▸ **Exercise description**
Your output should consist solely of the lines from the one with "May 2022 (49, 230)" through the end of the records, reproduced exactly, both ends included.

Records from a data collection:
-*-*-
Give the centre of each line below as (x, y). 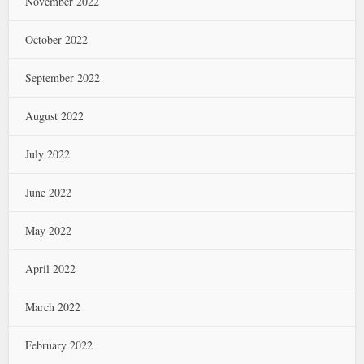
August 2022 (55, 115)
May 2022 (49, 230)
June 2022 (49, 192)
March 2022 (53, 306)
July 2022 (48, 154)
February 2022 (59, 344)
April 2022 (51, 268)
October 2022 (57, 39)
-*-*-
▸ **Task response**
May 2022 (49, 230)
June 2022 (49, 192)
March 2022 (53, 306)
July 2022 (48, 154)
February 2022 (59, 344)
April 2022 (51, 268)
October 2022 (57, 39)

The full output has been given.